Most bonds, especially government bonds, will have a set maturity date. There are some perpetual securities but they’re few and far between.

  1. A bond’s yield will reflect the issuer’s credit worthiness

The less risk you’re taking to get your money back the less yield you’re going to receive. That can be reflected in an issuer’s credit rating from a company like Moody’s or Standard & Poor’s, but other factors also come into it. Interestingly, there are only 11 countries with a AAA credit rating from S&P, Australia being one of them, while the US’s rating is only AA+.

  1. Bond yields can be fixed or floating

A bond’s yield can either be ‘fixed’, meaning it will pay the same coupon until it matures, or ‘floating’, meaning the coupon will be above some kind of benchmark (like the Bank Bill Swap Rate or LIBOR) and will be reset to reflect that rate from time to time.
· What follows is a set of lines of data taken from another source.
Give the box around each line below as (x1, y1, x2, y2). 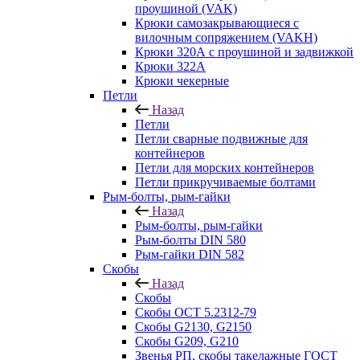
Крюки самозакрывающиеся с (135, 16, 299, 30)
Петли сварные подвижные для (135, 132, 308, 145)
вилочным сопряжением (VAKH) (135, 31, 317, 44)
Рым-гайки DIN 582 (135, 247, 244, 261)
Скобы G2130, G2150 (135, 320, 252, 333)
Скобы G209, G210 (135, 334, 239, 348)
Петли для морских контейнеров (135, 161, 314, 174)
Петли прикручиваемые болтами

  1. Bond prices are not fixed

Bond prices can fluctuate, a lot. The average investor is almost certain not to buy an actual bond, but instead will invest in a fund or ETF, and it’s important to realise a fund’s unit price can jump around, depending on what kind of fixed income securities it invests in.
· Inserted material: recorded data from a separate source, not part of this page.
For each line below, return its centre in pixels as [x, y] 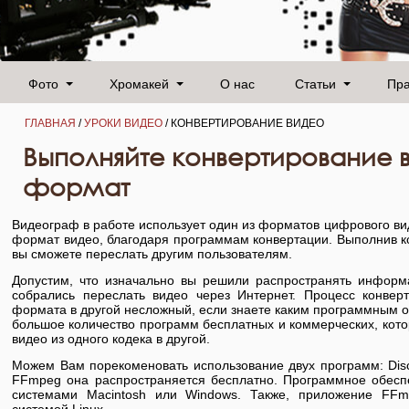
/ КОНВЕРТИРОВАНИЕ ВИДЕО [243, 123]
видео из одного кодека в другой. [111, 338]
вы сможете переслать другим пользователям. [152, 253]
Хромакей [139, 83]
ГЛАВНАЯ [50, 123]
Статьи [315, 83]
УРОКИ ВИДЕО [123, 123]
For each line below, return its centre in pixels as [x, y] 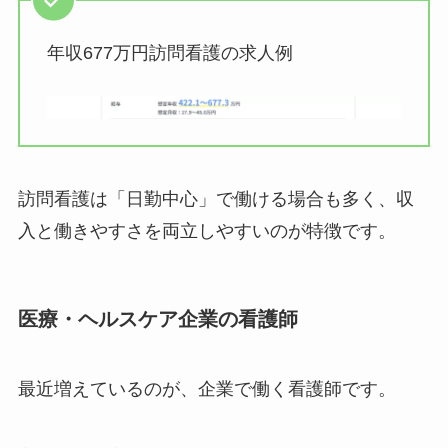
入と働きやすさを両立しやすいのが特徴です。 [206, 231]
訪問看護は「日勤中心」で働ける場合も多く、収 [215, 199]
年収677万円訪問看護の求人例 [169, 52]
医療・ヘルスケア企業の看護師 [157, 319]
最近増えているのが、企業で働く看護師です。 [206, 388]

  1. What makes a bond’s price change?

There can be a number of factors, but the main influence is expected inflation. If the market thinks inflation is falling, as it has recently, it will happily accept a lower yield to compensate for the reduced risk of the value of any future payments being eroded by inflation. If a bond’s coupon is fixed, meaning a 5% bond will pay no more or no less than $5 per year for every $100 bond, then it’s the price you pay for the bond that will increase instead. This is where you end up with the what seems weird at first: as a bond’s yield goes down, its price goes up, but in fact, it’s exactly the same as shares: if a share price goes up, its dividend yield goes down.

  1. Duration risk: the bond price’s sensitivity to changes in yield

A bond’s ‘duration’ tells you how much the price should change when the yield changes. For example, according to JP Morgan, the Australian bond index has a duration of 5.4 years, which means if interest rates go up by 1%, the price should fall by 5.4% (and vice versa if rates go down).
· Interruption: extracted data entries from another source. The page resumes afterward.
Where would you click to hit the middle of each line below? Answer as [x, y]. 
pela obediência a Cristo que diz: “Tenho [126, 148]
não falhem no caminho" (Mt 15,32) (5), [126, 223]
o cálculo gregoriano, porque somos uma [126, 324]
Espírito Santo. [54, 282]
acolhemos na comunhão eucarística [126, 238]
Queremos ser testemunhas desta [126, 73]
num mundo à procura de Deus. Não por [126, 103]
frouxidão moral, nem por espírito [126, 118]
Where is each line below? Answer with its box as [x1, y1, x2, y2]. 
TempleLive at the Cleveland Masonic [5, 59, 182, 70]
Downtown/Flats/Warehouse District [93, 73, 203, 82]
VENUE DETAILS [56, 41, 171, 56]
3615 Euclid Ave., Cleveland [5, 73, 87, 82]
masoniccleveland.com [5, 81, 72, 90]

That’s really important because the longer a bond’s life, in normal times the higher should the yield be, which appeals to income-oriented investors, who are normally more conservative. However, while a bond’s maturity and duration are not the same thing, the longer a bond’s life the more duration risk it has, and with interest rates already so low, there is heightened risk they could go back up, and even if that’s only by a little bit, those longer bonds could lose a fair bit of their value.

  1. Credit duration: the bond price’s sensitivity to changes in ‘credit spreads’

Bonds issued by a company will typically pay a yield premium to reflect the increased risk that you might not get your money back. That premium is normally calculated as a certain percentage above some kind of benchmark, like the 90-day bank bill rate, and the gap between the two is called the credit spread.

‘Credit duration’ measures how much the price of the bond will change if the credit spread changes; a bond with credit duration of 3 years will fall 3% if the credit spread goes up (widens) by 1%, and vice versa.

Bonds have had an extraordinary start to the year, with the benchmark Bloomberg Composite Index rising 6.5% to the end of June. But almost all that return is because bond yields have fallen, with the 10-year Australian government bond yield dropping a full percent to 1.32% to the end of June, and it’s now even lower at 1.09%.

In fact, bonds have been a great investment since the GFC as yields have plumbed record lows. If you’re going to invest in fixed income securities now, you are, in part, placing a bet that yields will continue to fall, which may or may not happen. For investors looking to replace term deposits, you just need to keep in mind that fixed income does not necessarily mean low-risk.